Il y a des faits, et même des photos, troublantes, de "disques aériens," documents analysés pour éliminer toute mystification. Ainsi, le 24 Août 1990, à Greifswald (Allemagne), des dizaines de personnes ont photographié, d'autres ont filmé, des formations de "sphères lumineuses" évoluant dans le ciel, accélérant et changeant brutalement de direction. Surprenante tout autant cette rencontre rapprochée -- confirmée par des témoins au sol --, en Octobre 1973, au-dessus de l'Ohio, entre un hélicoptère transportant des militaires et un "objet métallique" gris, "en forme de cigare," avec un lumière rouge à l'avant." Un avion? Un météore? Ni l'un ni l'autre n'auraient pu avoir ce comportement, ralentir, se stabiliser, repartir à vitesse modérée puis s'évanouir.
Sur la base de multiples témoignages de cet ordre, dûment disséqués, les scientifiques réunis à Pocantico ne concluent pas péremptoirement que les ovnis sont des véhicules extraterrestres. Raisonnablement, et nous laissant quelque peu sur notre faim, ils soulignent qu'il existe des phénomènes que la science n'est pas encore en mesure d'expliquer, que les ovnis constituent "un sujet digne d'études scientifiques" qu'il conviendrait de pousser plus avant -- il ne prête donc plus à sourire --, mais qu' "il est improbable qu'il y ait une seule réponse générale et simple." Au passage, ils remarquent -- et c'est un bel éloge --, que le Sepra (Service d'expertise des phénomènes rares aérospatiaux) créé en 1977 au sein du Cnes (Centre national d'études spatiales basé à Toulouse) "fournit un bon modèle d'organisation pour recueillir et analyser des observations d'ovnis." Convié à Pocantico, Jean-Jacques Vélasco, directeur du Sepra -- qui a collecté en 25 ans plus de 3000 témoignages de "phénomènes" dont la quasi totalité ont trouvé une explication rationnelle --, doit d'ailleurs rencontrer prochainement son homologue du Pérou qui, comme le Chili et l'Uruguay, s'est doté d'un service du type Sepra, à une différence près: en France, il s'agit d'un organisme public, dans ces pays, les militaires s'en mêlent... Jean-Jacques Vélasco est le premier à regretter que les conclusions du symposium n'aient pas stimulé davantage la recherche outre-Atlantique. S'agirait-il d'un secret d'Etat? Ou d'une volonté de nier le phénomène, de le tourner en dérision? Mais alors pourquoi, s'ils n'y croient pas, les astronomes du Seti (Recherche d'une intelligence extraterrestre) persistent-ils, avec leurs "grandes oreilles," à tenter de capter des signaux artificiels émis par de lointaines planètes?
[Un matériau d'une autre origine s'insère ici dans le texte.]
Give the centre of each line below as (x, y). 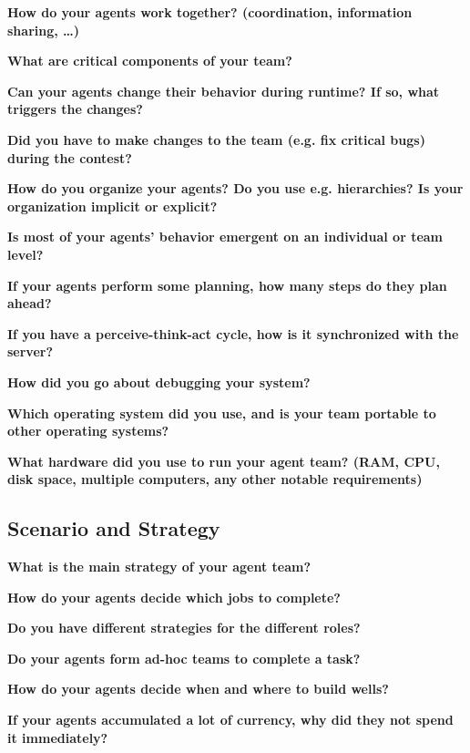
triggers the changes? (75, 109)
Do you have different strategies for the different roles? (184, 628)
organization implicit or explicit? (112, 206)
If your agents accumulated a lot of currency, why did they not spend (230, 720)
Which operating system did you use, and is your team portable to (222, 413)
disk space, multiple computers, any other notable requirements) (215, 479)
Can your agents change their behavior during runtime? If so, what (224, 91)
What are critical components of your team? (150, 61)
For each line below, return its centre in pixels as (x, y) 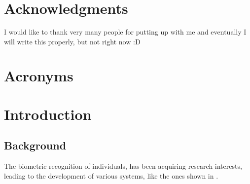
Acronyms (39, 75)
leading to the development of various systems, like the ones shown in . (111, 175)
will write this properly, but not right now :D (72, 41)
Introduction (48, 114)
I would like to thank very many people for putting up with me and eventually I (125, 32)
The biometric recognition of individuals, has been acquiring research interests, (123, 166)
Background (35, 145)
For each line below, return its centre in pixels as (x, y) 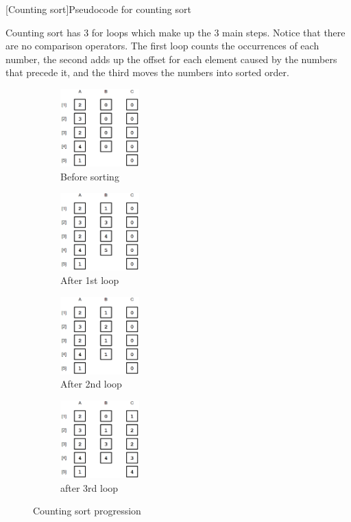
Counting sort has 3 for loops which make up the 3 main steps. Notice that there (175, 32)
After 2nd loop (91, 384)
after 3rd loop (89, 487)
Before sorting (90, 176)
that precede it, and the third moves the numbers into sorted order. (147, 72)
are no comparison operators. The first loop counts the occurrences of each (162, 46)
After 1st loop (90, 280)
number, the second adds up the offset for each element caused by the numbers (171, 59)
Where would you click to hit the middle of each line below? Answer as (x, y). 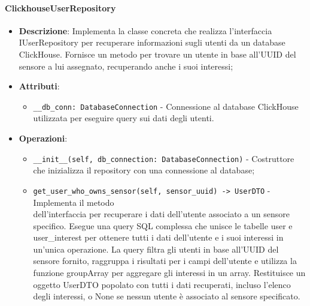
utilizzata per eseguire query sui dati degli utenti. (124, 118)
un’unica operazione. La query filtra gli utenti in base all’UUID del (156, 249)
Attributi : (39, 86)
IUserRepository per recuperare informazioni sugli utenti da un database (152, 42)
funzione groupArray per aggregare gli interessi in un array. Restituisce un (169, 273)
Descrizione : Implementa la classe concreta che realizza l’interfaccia (145, 30)
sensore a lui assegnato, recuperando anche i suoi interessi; (126, 66)
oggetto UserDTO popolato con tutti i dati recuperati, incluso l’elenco (162, 284)
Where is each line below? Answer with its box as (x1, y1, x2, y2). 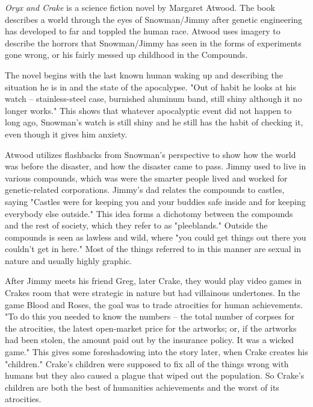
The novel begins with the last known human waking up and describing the (5, 68, 283, 81)
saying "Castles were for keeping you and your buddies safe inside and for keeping (5, 195, 306, 207)
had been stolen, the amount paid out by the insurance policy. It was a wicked (5, 333, 294, 346)
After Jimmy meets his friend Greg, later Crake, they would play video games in (5, 274, 302, 287)
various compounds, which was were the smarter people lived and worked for (5, 171, 288, 184)
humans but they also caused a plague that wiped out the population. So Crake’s (5, 369, 305, 382)
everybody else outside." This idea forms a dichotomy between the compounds (5, 207, 293, 219)
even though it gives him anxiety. (5, 127, 128, 140)
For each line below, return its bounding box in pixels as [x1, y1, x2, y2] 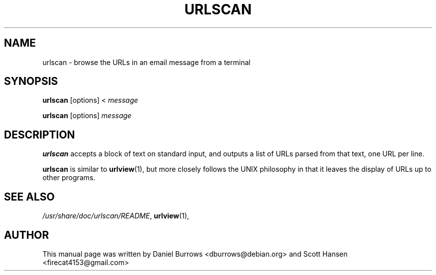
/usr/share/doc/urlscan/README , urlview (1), [42, 211, 189, 220]
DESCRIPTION [4, 128, 75, 141]
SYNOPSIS [4, 75, 58, 88]
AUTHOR [4, 228, 49, 241]
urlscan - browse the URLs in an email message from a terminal [42, 58, 251, 67]
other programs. [42, 173, 96, 182]
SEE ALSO [4, 190, 55, 203]
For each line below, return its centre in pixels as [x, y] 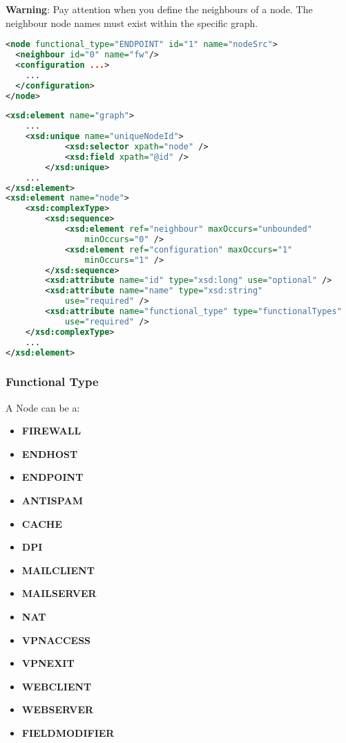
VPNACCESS [56, 640]
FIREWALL [51, 431]
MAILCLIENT [58, 570]
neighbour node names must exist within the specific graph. [132, 22]
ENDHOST [50, 453]
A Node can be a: [43, 407]
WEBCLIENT [57, 686]
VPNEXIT [48, 663]
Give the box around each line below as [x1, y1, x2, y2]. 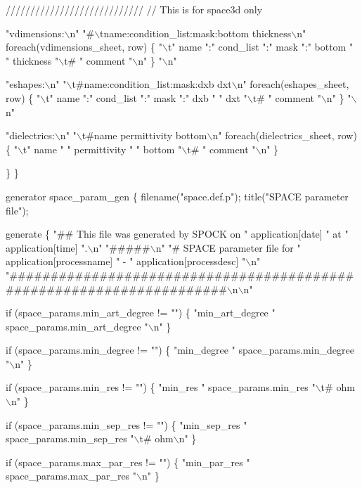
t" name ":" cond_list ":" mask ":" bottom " [167, 39, 354, 54]
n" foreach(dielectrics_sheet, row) [212, 128, 357, 143]
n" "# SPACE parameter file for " [155, 240, 301, 255]
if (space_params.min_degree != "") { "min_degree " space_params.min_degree [6, 342, 354, 357]
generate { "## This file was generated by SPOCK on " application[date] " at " [6, 226, 349, 241]
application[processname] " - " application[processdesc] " [6, 254, 246, 269]
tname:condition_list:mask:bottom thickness [100, 25, 292, 40]
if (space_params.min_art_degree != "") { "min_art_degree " [6, 305, 276, 320]
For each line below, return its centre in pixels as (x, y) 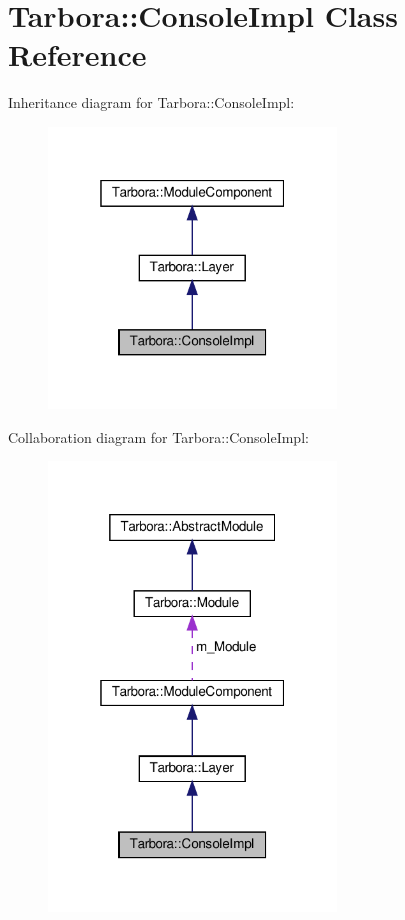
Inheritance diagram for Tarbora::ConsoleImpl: (151, 102)
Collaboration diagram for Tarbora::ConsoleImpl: (158, 436)
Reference (77, 54)
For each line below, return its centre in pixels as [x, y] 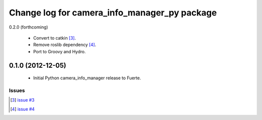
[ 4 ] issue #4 [23, 109]
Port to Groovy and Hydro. [59, 51]
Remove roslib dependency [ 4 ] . [65, 45]
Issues [17, 90]
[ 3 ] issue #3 [23, 100]
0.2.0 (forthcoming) [29, 27]
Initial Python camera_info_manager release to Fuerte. [87, 78]
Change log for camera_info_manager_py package [113, 13]
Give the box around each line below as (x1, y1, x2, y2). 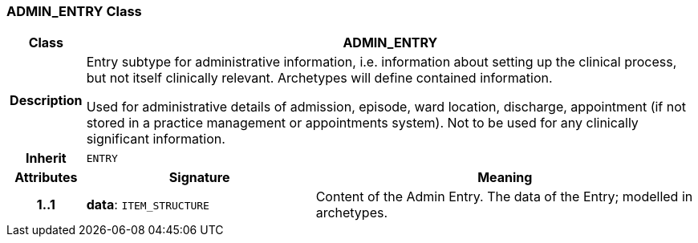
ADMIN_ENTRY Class (6, 3, 142, 19)
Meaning (477, 169, 533, 186)
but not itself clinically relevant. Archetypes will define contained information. (86, 70, 553, 87)
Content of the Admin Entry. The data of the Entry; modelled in (315, 188, 693, 205)
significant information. (86, 131, 225, 148)
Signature (168, 169, 230, 186)
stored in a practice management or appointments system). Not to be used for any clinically (86, 115, 639, 132)
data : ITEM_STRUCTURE (86, 196, 209, 213)
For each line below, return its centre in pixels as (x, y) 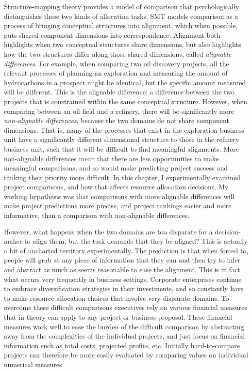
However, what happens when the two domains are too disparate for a (108, 231)
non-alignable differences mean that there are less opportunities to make (111, 158)
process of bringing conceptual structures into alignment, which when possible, (121, 25)
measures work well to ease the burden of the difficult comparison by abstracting (124, 326)
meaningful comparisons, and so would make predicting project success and (116, 168)
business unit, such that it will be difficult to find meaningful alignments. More (121, 148)
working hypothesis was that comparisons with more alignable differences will (119, 196)
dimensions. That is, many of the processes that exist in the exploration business (124, 130)
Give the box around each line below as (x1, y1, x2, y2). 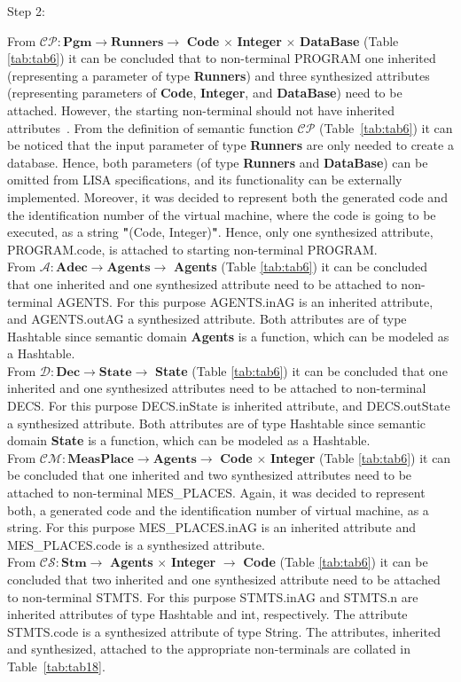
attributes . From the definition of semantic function (7, 118, 293, 137)
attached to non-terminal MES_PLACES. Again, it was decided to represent (7, 483, 426, 502)
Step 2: (7, 2, 45, 20)
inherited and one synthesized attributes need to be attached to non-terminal (7, 379, 426, 397)
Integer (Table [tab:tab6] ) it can (270, 448, 451, 466)
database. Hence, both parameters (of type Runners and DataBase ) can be (7, 153, 428, 171)
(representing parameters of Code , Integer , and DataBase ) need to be (7, 83, 402, 102)
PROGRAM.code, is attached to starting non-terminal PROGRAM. (7, 239, 378, 258)
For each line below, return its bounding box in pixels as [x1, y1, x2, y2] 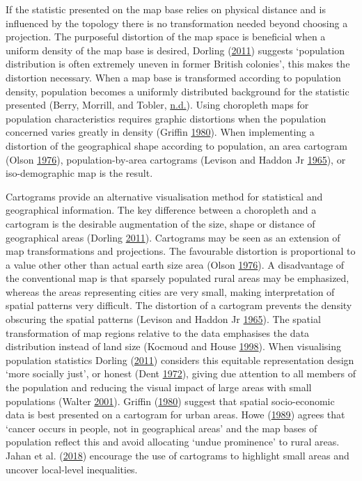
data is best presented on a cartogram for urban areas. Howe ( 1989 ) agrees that [6, 407, 345, 422]
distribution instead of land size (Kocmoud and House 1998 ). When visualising [6, 339, 341, 354]
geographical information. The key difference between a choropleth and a [6, 203, 317, 217]
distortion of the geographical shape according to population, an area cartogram [6, 138, 347, 152]
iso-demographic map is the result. [6, 166, 153, 180]
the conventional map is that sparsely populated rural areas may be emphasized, [6, 271, 349, 285]
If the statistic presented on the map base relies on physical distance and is [6, 2, 326, 16]
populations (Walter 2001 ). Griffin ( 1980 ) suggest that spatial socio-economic [6, 393, 335, 408]
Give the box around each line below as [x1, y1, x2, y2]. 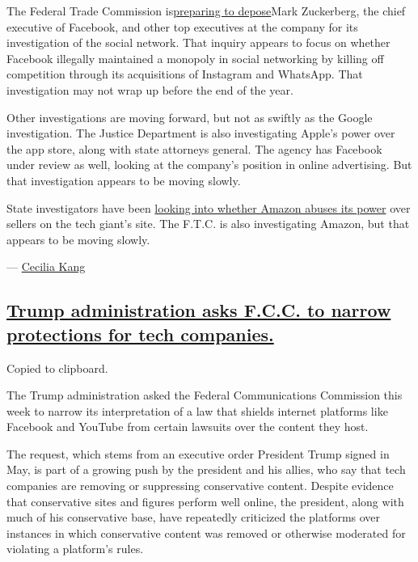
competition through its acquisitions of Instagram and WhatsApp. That [6, 65, 363, 82]
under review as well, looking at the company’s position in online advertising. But [6, 156, 412, 173]
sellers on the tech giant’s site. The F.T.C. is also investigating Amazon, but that [6, 215, 410, 232]
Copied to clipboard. [6, 359, 108, 376]
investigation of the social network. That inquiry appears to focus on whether [6, 34, 391, 51]
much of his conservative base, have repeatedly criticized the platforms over [6, 509, 381, 526]
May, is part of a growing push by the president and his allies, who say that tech [6, 461, 406, 478]
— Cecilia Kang [6, 258, 86, 275]
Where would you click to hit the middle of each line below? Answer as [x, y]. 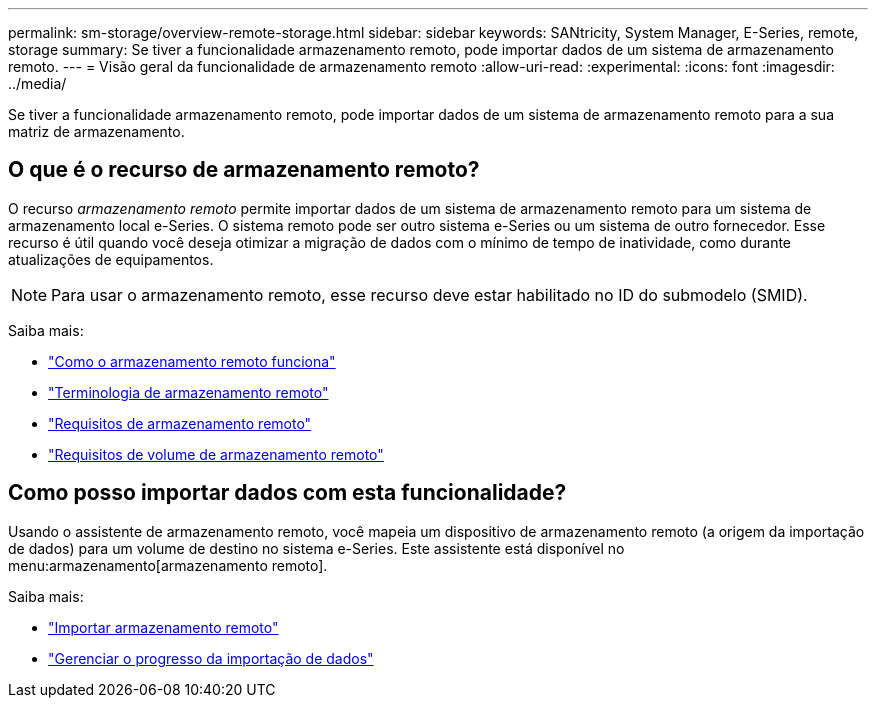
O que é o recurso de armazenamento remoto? [244, 170]
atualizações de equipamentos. [111, 259]
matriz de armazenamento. [96, 131]
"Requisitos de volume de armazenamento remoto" [216, 454]
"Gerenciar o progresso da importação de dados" [211, 658]
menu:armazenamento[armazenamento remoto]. [168, 565]
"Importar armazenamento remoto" [163, 627]
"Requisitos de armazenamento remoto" [180, 423]
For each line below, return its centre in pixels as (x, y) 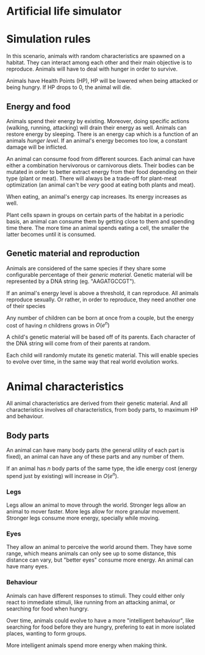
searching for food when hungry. (48, 609)
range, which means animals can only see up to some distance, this (92, 554)
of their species (26, 306)
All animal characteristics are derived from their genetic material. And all (97, 403)
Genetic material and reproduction (73, 253)
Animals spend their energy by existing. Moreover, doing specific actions (98, 121)
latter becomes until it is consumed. (51, 234)
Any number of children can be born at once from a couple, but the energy (100, 318)
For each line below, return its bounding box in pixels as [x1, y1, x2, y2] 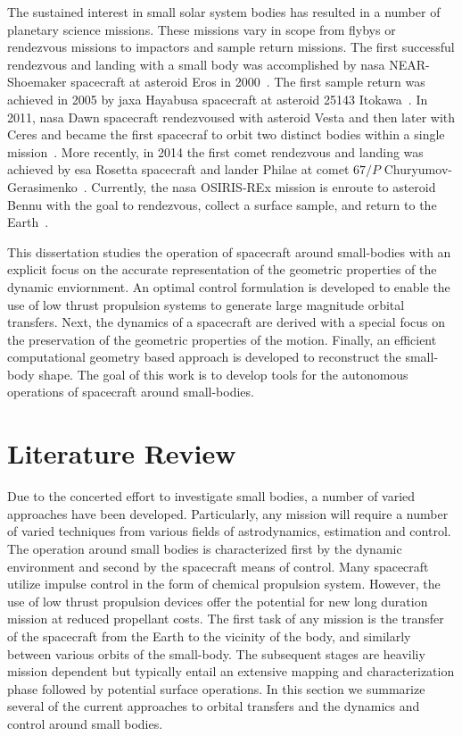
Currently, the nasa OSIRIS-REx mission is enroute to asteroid [91, 177, 436, 196]
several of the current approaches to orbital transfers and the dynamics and [7, 697, 420, 715]
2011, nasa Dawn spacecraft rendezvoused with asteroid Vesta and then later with [7, 107, 456, 126]
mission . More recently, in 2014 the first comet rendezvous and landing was [7, 142, 424, 161]
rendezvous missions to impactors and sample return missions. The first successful [7, 38, 455, 56]
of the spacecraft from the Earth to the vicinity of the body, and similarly [7, 626, 411, 645]
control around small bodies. [7, 714, 163, 732]
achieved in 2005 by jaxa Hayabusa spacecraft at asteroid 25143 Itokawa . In [7, 89, 428, 108]
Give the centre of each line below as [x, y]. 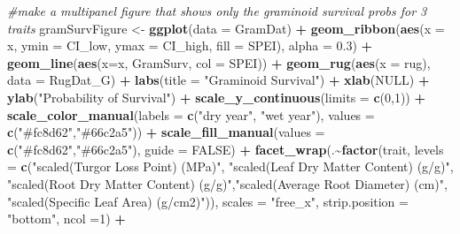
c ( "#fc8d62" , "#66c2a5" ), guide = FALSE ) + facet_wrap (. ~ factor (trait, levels [226, 149]
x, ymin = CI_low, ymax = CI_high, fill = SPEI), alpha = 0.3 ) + [190, 45]
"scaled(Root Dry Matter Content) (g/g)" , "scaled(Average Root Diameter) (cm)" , [227, 183]
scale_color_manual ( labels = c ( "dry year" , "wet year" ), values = [191, 114]
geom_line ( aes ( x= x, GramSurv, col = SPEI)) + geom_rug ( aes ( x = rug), [219, 62]
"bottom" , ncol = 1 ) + [66, 219]
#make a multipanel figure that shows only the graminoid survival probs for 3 [217, 11]
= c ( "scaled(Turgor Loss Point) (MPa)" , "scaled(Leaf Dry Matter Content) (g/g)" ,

La question que nous nous posons demeure donc en suspens: si extraterrestres il y a -- car d'autres hypothèses, folles en apparence, ont été émises, êtres du futur ou d'un univers parallèle... --, que veulent-ils? Claude Poher, ingénieur du Cnes, affirmait, énigmatique: "La vérité se situe sans doute au-delà de tout ce qu'on peut imaginer." Le sociologue Pierre Lagrange, spécialisé dans l'étude des controverses sur les ovnis, à prolongé le raisonnement en suggérant à propos d'êtres "qui peuvent avoir une apparence physique et des modes de communication dont nous n'avons aucune idée": "Les différences culturelles entre nous et "eux" risquent d'être si grandes que nous serions même incapable de nous rendre compte de leur présence." Seraient-ils déjà parmi nous?
(1) A Lire: "la science face à l'énigme des ovnis," Peter Sturrock, éditions Presse du Châtelet.